> [SUPPLIED RECORDS]:
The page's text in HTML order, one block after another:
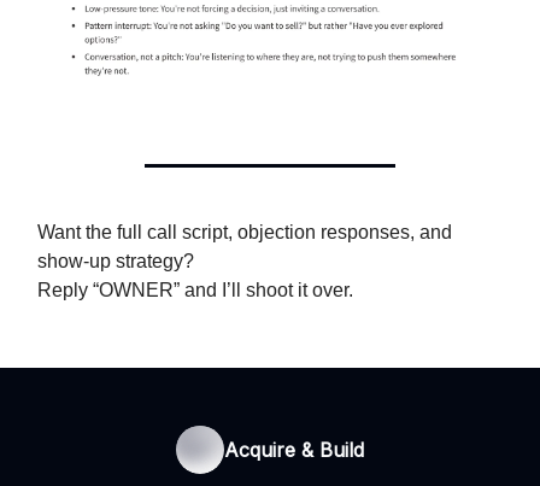
Want the full call script, objection responses, and
show-up strategy?
Reply “OWNER” and I’ll shoot it over.
Acquire & Build
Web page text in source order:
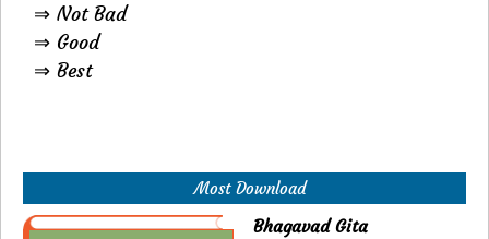
⇒ Not Bad
⇒ Good
⇒ Best
Most Download
Bhagavad Gita
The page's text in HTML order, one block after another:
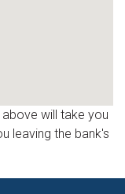
will take you
leaving the bank's
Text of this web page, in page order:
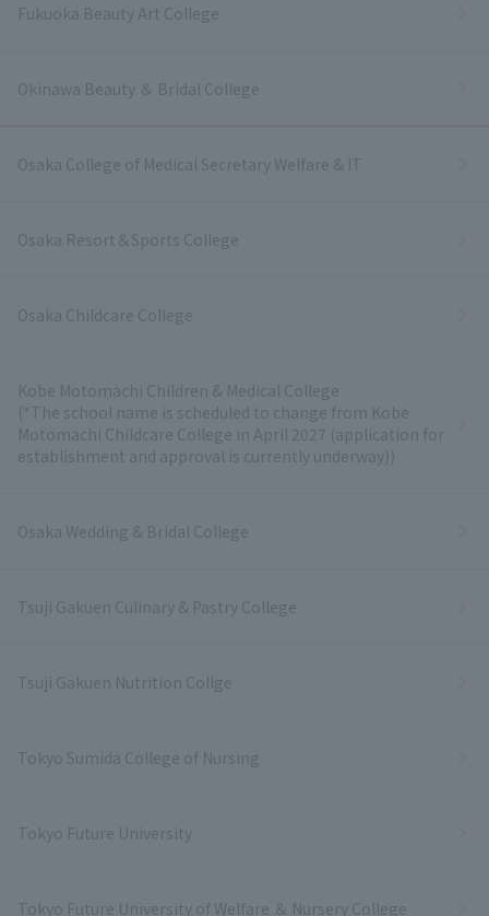
Fukuoka Beauty Art College
Okinawa Beauty ＆ Bridal College
Osaka College of Medical Secretary Welfare & IT
Osaka Resort＆Sports College
Osaka Childcare College
Kobe Motomachi Children & Medical College
(*The school name is scheduled to change from Kobe
Motomachi Childcare College in April 2027 (application for
establishment and approval is currently underway))
Osaka Wedding & Bridal College
Tsuji Gakuen Culinary & Pastry College
Tsuji Gakuen Nutrition Collge
Tokyo Sumida College of Nursing
Tokyo Future University
Tokyo Future University of Welfare ＆ Nursery College
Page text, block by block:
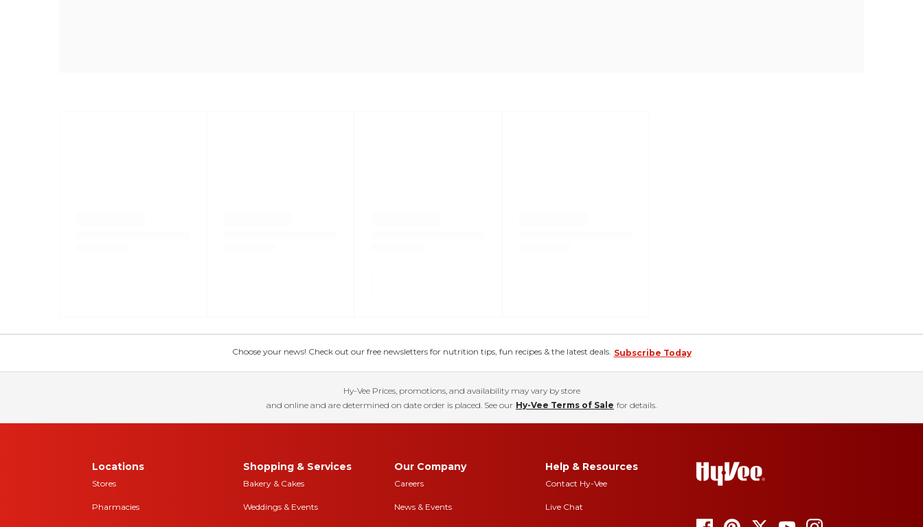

> [AIM OF THE EXERCISE]: Print the records above verbatim, pictures excluded.

> [RESULT OF THE EXERCISE]:
The page's text in HTML order, one block after another:
Want the full call script, objection responses, and
show-up strategy?
Reply “OWNER” and I’ll shoot it over.
Acquire & Build
Web page text in source order:
⇒ Not Bad
⇒ Good
⇒ Best
Most Download
Bhagavad Gita
The page's text in HTML order, one block after another:
will take you
leaving the bank's
Text of this web page, in page order:
Fukuoka Beauty Art College
Okinawa Beauty ＆ Bridal College
Osaka College of Medical Secretary Welfare & IT
Osaka Resort＆Sports College
Osaka Childcare College
Kobe Motomachi Children & Medical College
(*The school name is scheduled to change from Kobe
Motomachi Childcare College in April 2027 (application for
establishment and approval is currently underway))
Osaka Wedding & Bridal College
Tsuji Gakuen Culinary & Pastry College
Tsuji Gakuen Nutrition Collge
Tokyo Sumida College of Nursing
Tokyo Future University
Tokyo Future University of Welfare ＆ Nursery College
Page text, block by block:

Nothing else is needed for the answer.